Macron’s France is remaking itself again

The French Republic had to be built but then it had to be preserved. Its very attempts to conserve itself in the face of constant instability however, is what creates the tension and magic of France.

notre dame france rebuilt
Preliminary work begins in the Notre-Dame Cathedral, three months after a major fire, in Paris, France July 17, 2019. Credit: REUTERS / Alamy Stock Photo.

On my visit to Paris to cover the second round of the Presidential election I stayed in an apartment just around the corner from the Metro station ‘Crimée’, consecrated in 1910 to commemorate the Crimean War a couple of stops away from Metro ‘Stalingrad’. It takes just a few minutes to cross from the nineteenth to the twentieth century. The terminus of the line is station ‘8 Mai 1945’ (Victory in Europe day). By contrast, in London, tube stops are generally named after the part of London they happen to be in: Aldgate station is found in Aldgate, East London. Aldgate was built on the site of a gate in the old city’s wall. Old Street got its name from a Roman road which ran out to Colchester. Bank station serves the Bank of England.

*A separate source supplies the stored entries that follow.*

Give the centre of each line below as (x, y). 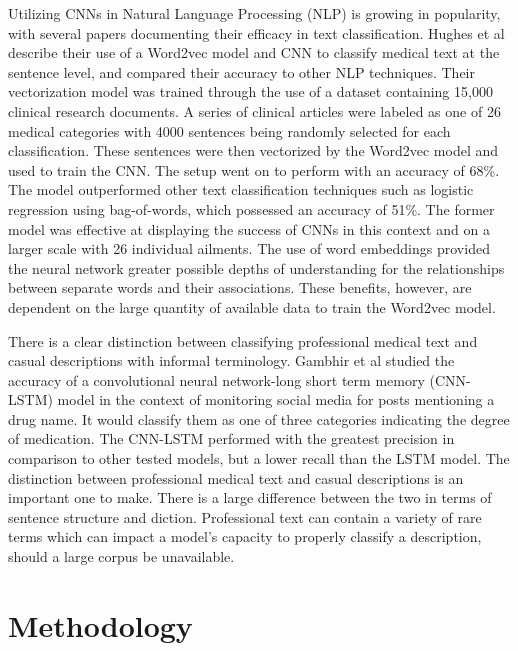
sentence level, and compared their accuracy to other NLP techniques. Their (241, 71)
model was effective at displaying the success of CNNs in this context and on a (249, 228)
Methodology (100, 624)
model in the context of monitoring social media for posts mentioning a (276, 399)
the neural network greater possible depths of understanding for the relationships (256, 267)
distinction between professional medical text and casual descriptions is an (236, 477)
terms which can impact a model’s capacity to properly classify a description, (245, 536)
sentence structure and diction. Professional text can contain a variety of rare (245, 516)
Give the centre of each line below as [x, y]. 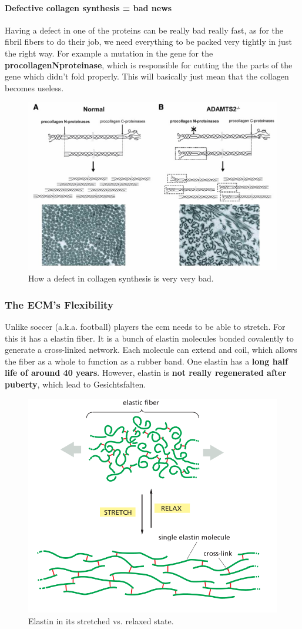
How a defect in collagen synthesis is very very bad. [121, 278]
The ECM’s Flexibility [59, 304]
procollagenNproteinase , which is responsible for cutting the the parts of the [149, 64]
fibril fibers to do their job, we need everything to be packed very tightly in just [148, 42]
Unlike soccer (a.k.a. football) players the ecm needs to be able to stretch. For [145, 327]
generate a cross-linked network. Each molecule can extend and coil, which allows [151, 350]
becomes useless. [34, 87]
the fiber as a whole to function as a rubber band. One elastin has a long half [146, 361]
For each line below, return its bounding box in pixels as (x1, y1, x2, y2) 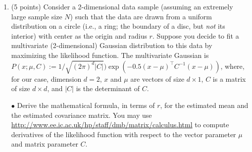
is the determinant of (76, 83, 140, 94)
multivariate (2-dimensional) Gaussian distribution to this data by (11, 40, 212, 51)
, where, (220, 60, 245, 71)
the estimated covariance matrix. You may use (11, 109, 152, 120)
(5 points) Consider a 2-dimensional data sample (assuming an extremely (11, 1, 233, 11)
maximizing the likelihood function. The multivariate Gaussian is (11, 50, 209, 60)
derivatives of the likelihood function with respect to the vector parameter (11, 129, 236, 139)
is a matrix (212, 73, 246, 84)
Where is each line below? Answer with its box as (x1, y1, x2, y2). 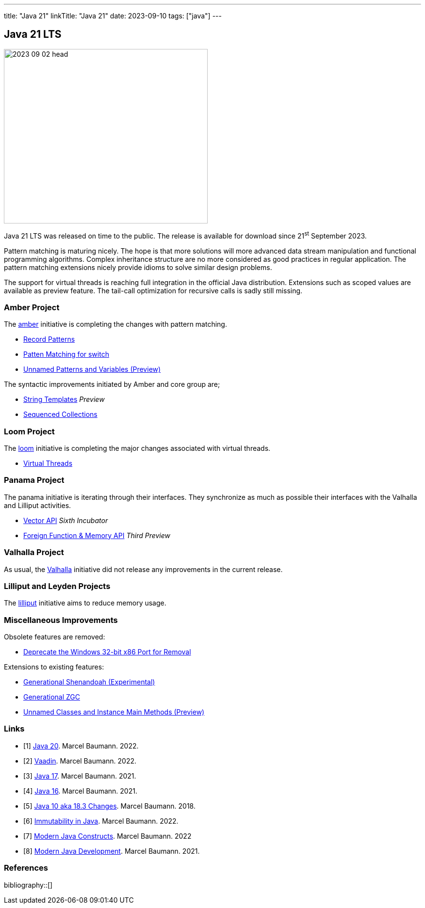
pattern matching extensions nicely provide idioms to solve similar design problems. (4, 263, 272, 271)
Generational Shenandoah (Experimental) (23, 678, 155, 686)
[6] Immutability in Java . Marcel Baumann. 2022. (23, 816, 179, 825)
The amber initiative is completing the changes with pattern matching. (4, 320, 227, 329)
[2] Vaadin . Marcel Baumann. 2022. (23, 756, 137, 765)
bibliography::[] (4, 880, 53, 889)
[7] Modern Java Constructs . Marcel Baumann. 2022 (23, 831, 192, 840)
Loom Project (4, 426, 55, 436)
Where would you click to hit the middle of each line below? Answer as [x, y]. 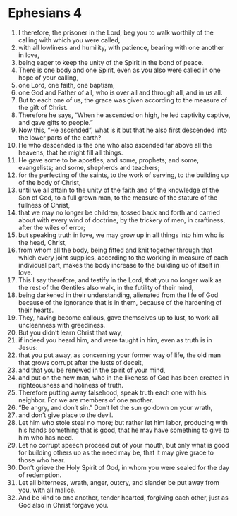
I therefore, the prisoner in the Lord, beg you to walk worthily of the [116, 32]
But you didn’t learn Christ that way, [70, 332]
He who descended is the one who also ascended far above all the [115, 145]
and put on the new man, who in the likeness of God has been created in [123, 377]
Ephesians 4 [45, 13]
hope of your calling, [48, 77]
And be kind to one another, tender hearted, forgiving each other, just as [123, 497]
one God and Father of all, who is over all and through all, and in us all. [120, 92]
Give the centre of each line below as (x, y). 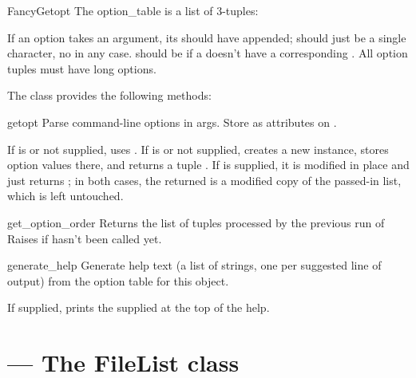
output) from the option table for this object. (118, 280)
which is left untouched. (65, 196)
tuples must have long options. (82, 68)
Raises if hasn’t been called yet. (85, 238)
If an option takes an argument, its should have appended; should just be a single (207, 37)
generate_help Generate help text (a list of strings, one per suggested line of (194, 265)
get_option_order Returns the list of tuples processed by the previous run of (196, 222)
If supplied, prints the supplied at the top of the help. (139, 307)
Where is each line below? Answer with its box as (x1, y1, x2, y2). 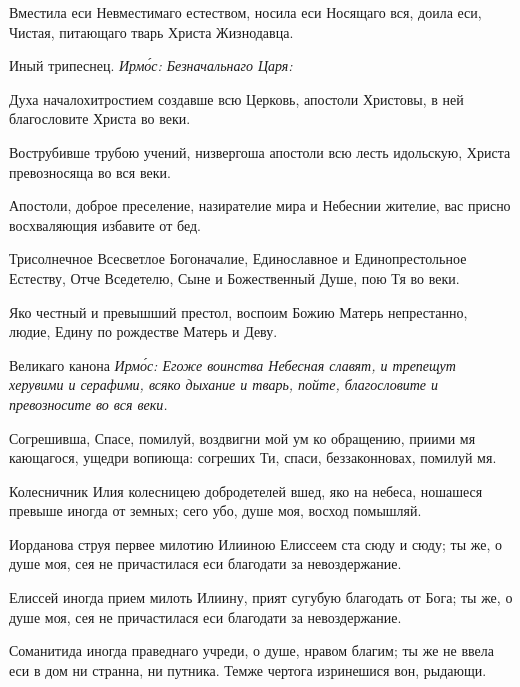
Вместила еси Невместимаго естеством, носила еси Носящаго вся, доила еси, (9, 2, 482, 22)
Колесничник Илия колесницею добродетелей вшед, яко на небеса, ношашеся (9, 480, 483, 501)
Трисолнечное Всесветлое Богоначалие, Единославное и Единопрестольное (9, 248, 467, 269)
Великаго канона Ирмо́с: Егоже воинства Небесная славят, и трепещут (9, 354, 456, 375)
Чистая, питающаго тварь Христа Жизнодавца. (9, 21, 294, 42)
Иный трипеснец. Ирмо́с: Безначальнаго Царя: (9, 55, 293, 76)
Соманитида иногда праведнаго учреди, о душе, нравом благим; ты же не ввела (9, 640, 494, 661)
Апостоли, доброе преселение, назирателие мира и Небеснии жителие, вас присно (9, 195, 511, 216)
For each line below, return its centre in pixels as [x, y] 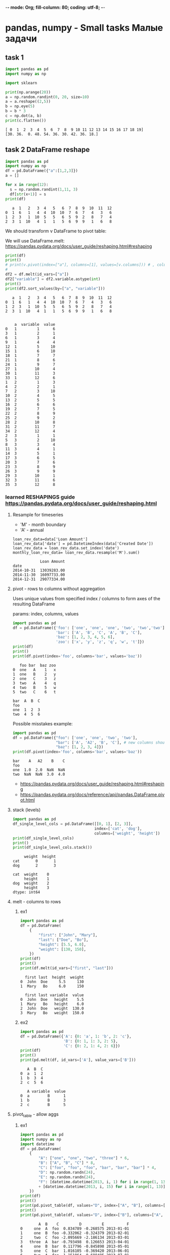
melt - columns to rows [37, 902]
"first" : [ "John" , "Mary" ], [68, 935]
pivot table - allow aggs [36, 1115]
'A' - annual [32, 530]
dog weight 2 [31, 883]
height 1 [37, 879]
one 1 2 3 [26, 710]
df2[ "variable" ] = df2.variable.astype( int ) [53, 279]
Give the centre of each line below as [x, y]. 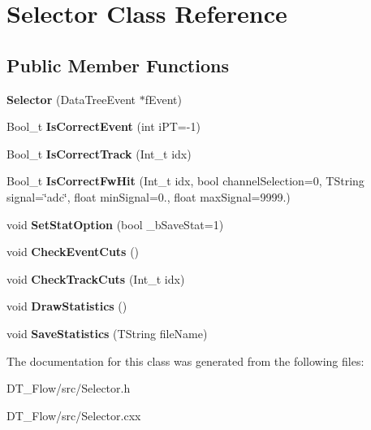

Sometimes I think there really is something to the cliché that the English are a fundamentally empirical people, who prefer the simple, quiet life, while Continentals live in elegant abstractions. We have to see things to believe them; the French see what they want to believe.

For the motion: Isn’t a pint of beer just right while a half-litre is too small and a litre too big? Who actually knows how long a metre is?

Against the motion: Of course, France’s story takes in great historical transformations, but it also includes powerful continuities. The Revolutionary project and the modern secular state co-exist with other forms of national belonging, including an older Catholic France, which shows its face in moments of crisis. When Notre-Dame went up in flames in 2019, this sacred heart of French Catholicism, home to the nation’s most revered relic, the Crown of Thorns, an object of veneration for close to sixteen centuries, all of France wept.

According to the nineteenth century historian Ernest Renan’s famous formulation, a nation’s soul is made up of two halves: ‘a rich legacy of memories’ and ‘present-day consent, the desire to live together’. I would add that one of the special qualities of French life, indeed one of its most magical qualities, is the creative friction at work in the national spirit. The Republic had to be built. But then it had to be preserved. The second project inevitably rubs up against the spirit of the first. A new society cannot have its foundations in the rubble of the old — it is a society that must keep running just to stand still.

France’s dramatic turning points have left foreign observers spellbound. After the events of 1789 and then the Terror, and after ’68 and the Barricades, who could deny that the world could never return to the way it had been before? Since the Revolution, in times of crisis, Republican France has had severe difficulties both at home and abroad, but it has always risen to the challenge.

Since Charles de Gaulle’s creation of the Fifth Republic (a political system which justifies the commonly used phrase ‘elected dictatorship’ because of the power invested in the figure of the Presidency), French society is perceived to have become increasingly ossified. Its revolutionary left and patrician right alike both lionise and defend to the hilt a small ‘c’ conservative social settlement which appears more suitable for the twentieth century than the twenty-first.

In 2017, the French found themselves at another turning point. They elected a creature of the French establishment who nonetheless promised to rip up its rules. Emmanuel Macron advertised his plans to transform France into a ‘start-up’ nation. He destroyed the traditional forces of the country’s political centre to win the Presidency. And yet his message to the French was hardly novel: we have to change to preserve the country we love, he told them.

Five years on, the jury is still out. Unemployment is down, and it is pretty widely accepted that Macron has done a fairly good job in helping France to negotiate some of the harsher headwinds that have buffeted western democracies in recent years. In his second term, his new mandate gives him an opportunity to make the kind of fundamental changes he promised in 2017.

And yet, many fear that if the French system cannot be saved by putting one of its very brightest and best qualified graduates in power for a decade, then it cannot be saved at all. And if so, the French will have to begin their story all over again. They will have to exchange their old memories for present hope, and the detritus of the past for a brighter future.